So now that we have my iron-clad fangirl cred out of the way, can I just ask what the hell you were thinking?
I read with interest your column in Sunday's Washington Post magazine. That is a fancy way of saying "read while trying to keep my eyes from rolling back crazily in my head." See, I agree passionately with the central point you make, that insurance coverage for fertility treatment would reduce the incidence of high-order multiples. I just wish you hadn't pegged that argument to Jon and Kate goddamn Gosselin.
Maybe you know this, but maybe you don't, so I'll be blunt: Lots of infertile people loathe the Gosselins. Oh, sure, we can identify with them to a degree; most of us have had to let financial considerations affect our reproductive decisionmaking in one way or another. Plenty of us have had to decide whether to proceed with a cycle that could have resulted in a multiple pregnancy, and understand the dilemma they faced at the time. And although many of us can't relate to their decision to continue their HOM pregnancy, many can, and even applaud them for doing so.
It's everything after, Liza! The demands that the state of Pennsylvania extend Medicaid nursing care to their sextuplets — at the time a year old and healthy — because "society has a responsibility to help with the children, since modern medicine promotes the use of fertility drugs, which can lead to multiple births." The soliciting of donations and what some feel has been a marked lack of graciousness when given gifts. The acceptance of trips, a house, and cosmetic surgical procedures — Hair plugs? Awesome. — as if it were all no more than their due. And lest we forget, there's the little matter of the shameful and continuing exploitation of their children. (Oh, yes, I, mommyblogger, did go there.)
My point is that it made me cringe to see you hold the Gosselins up as an example, even as an example of ART gone awry. They're a lightning rod both within the ART community and outside it, and I would be sorry to see your cogent argument get lost amid people's feelings about them. You know — I know you know — that there are far, far more...well, normal people contending with the same basic question the Gosselins faced: What's to be done when the most medically appropriate treatment is out of our financial reach? And even though the family's travils serve as a useful and timely peg, I wish you hadn't hung your otherwise great reporting on it.
It is, as I know you appreciate, a big damn uphill battle, this insurance coverage thing. I witnessed that firsthand last week, as part of RESOLVE's Advocacy Day. I was a volunteer meeting with legislators — okay, fine, legislators' aides — asking them to support the Family Building Act, to require that any insurance plan that offers obstetrical benefits also offer infertility coverage. I did my very best "to make the long-term benefits clear: fewer high-order multiples, healthier children, less exhausted parents." Only I left out the part about less exhausted parents, because I think that part of the argument is way weak. And I added my own flourish about ending up with more pocket cash for my own set of hair plugs.

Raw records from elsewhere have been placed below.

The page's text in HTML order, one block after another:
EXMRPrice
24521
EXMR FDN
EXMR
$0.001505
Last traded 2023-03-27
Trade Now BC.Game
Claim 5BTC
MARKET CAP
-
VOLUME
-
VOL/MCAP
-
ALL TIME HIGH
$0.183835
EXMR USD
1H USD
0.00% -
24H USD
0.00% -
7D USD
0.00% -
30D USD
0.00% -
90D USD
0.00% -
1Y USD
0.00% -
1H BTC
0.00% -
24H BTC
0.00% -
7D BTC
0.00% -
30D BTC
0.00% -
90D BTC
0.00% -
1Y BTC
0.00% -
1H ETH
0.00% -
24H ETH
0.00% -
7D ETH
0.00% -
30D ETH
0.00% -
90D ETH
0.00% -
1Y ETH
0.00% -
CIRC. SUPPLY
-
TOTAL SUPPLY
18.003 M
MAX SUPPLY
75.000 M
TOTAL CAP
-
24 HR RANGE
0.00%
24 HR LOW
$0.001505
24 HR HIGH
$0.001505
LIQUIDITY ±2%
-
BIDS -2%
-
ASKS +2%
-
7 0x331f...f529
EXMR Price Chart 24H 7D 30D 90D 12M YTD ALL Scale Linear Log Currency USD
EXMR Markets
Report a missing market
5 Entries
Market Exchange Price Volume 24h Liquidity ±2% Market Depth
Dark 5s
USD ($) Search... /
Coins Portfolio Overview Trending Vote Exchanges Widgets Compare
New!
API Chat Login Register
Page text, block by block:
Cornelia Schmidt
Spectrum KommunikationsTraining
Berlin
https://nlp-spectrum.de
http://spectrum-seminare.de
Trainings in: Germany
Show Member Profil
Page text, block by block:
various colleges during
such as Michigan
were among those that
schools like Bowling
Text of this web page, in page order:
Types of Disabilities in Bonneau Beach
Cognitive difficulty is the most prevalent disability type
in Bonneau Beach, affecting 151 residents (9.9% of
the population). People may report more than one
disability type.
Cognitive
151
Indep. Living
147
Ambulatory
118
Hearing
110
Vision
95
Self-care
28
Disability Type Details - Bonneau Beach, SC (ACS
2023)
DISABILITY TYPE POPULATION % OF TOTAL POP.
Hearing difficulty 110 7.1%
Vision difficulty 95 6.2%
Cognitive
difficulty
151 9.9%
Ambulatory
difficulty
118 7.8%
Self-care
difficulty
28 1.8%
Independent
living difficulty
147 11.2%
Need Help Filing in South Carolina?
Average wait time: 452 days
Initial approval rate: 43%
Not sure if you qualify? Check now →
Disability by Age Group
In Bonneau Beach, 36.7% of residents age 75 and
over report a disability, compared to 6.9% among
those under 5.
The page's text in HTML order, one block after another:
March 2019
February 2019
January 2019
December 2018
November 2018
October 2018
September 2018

Kidding. Kidding! It's the tummy tuck I'm saving for.
Anyway, one of the most basic principles of persuasion is that you don't introduce a negative. If you are, for example, asking a polite but uninterested 22-year-old with a purple ball-point pen to convince her boss, a ranking member of the Senate Health and Education Committee, to support the Family Building Act, you don't mention Nadya Suleman unless she does. (If she does, you create a disturbance — "Look! Over yonder! I think I might see an anthrax spore!" — and run.) It clouds the issue and invites objections. And God and ART patients know there are already enough of those.
So I guess what I'm saying is that I hope, in future, you won't introduce your own negative, diluting your message, which is a powerful one, with trivia. I mean, come on: "Would better insurance have saved their marriage?" Does anyone really care?

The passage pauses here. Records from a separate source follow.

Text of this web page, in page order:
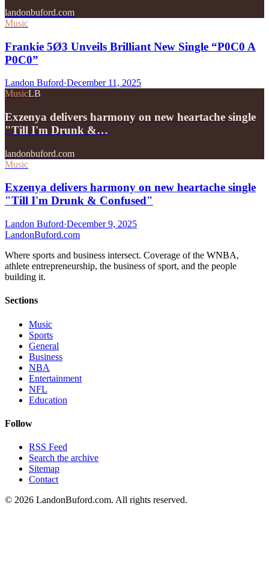
landonbuford.com
Music
Frankie 5Ø3 Unveils Brilliant New Single “P0C0 A
P0C0”
Landon Buford·December 11, 2025
MusicLB
Exzenya delivers harmony on new heartache single
"Till I'm Drunk &…
landonbuford.com
Music
Exzenya delivers harmony on new heartache single
"Till I'm Drunk & Confused"
Landon Buford·December 9, 2025
LandonBuford.com
Where sports and business intersect. Coverage of the WNBA,
athlete entrepreneurship, the business of sport, and the people
building it.
Sections
Music
Sports
General
Business
NBA
Entertainment
NFL
Education
Follow
RSS Feed
Search the archive
Sitemap
Contact
© 2026 LandonBuford.com. All rights reserved.
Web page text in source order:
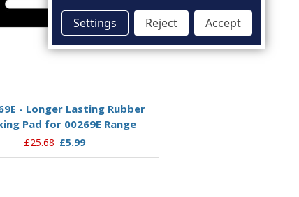
- Longer Lasting Rubber
Pad for 00269E Range
£25.68 £5.99
Settings Reject Accept
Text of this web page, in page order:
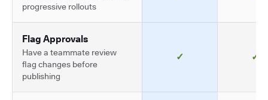
progressive rollouts
Flag Approvals
Have a teammate review
flag changes before
publishing
✓ ✓
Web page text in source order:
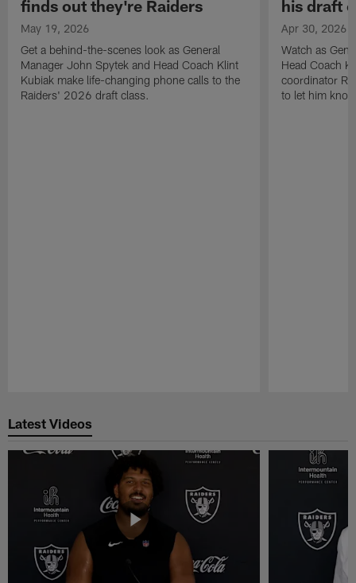
finds out they're Raiders
May 19, 2026
Get a behind-the-scenes look as General
Manager John Spytek and Head Coach Klint
Kubiak make life-changing phone calls to the
Raiders' 2026 draft class.
his draft
Apr 30, 2026
Watch as
Head Coach
coordinator
to let him
Latest Videos

Don't get me wrong. I still think you're pretty thoroughly excellent, and I appreciate your work more than I can say. I think it can stand on its own, and it deserves to, without the silly trappings.
Love,
And I am not being sarcastic,
Julie
P.S. Wait a minute. I am reconsidering. If invoking Jon and Kate gave you the leeway to be informal, using phrases like "doctors often stuffed lots of embryos into a woman's uterus," you know what? I approve. Carry on, Liza. Carry on.
Posted by Julie at 11:55 AM in Jane, you ignorant slut | Comments (29) | TrackBack (0)
06/21/2009
Father's Day
I'm sorry; I'm just a bit goopy today. I'm missing my dad, like always. The last time I saw him was Father's Day weekend in 2007, so he's very much on my mind. (Nothing out of the ordinary, that visit, unless you find it sad and kind of freaky, as I do, that his children's gift to him that year was a Kevlar bulletproof vest. Yyyeeeeah. So much for Project Keep Dad Alive.)
My father loved his community and served it energetically. I'd known about some of his efforts, like his membership in the Sheriff's Auxiliary (hence the vest); others I found out about only later. Learning that he'd ridden with the Patriot Guard, a group of motorcyclists known for keeping Fred Phelps and his ilk at bay at the funerals of U.S. service members, made me cry. (So did the presence of those good men and women at his visitation and his funeral, standing silent in respect. God, did I cry as I thanked them.) I'm sorry I didn't know that before he died. That fact adds a dimension to my understanding of him that I didn't have while he was alive. Even now I feel like I'm still learning who he was two years after he died.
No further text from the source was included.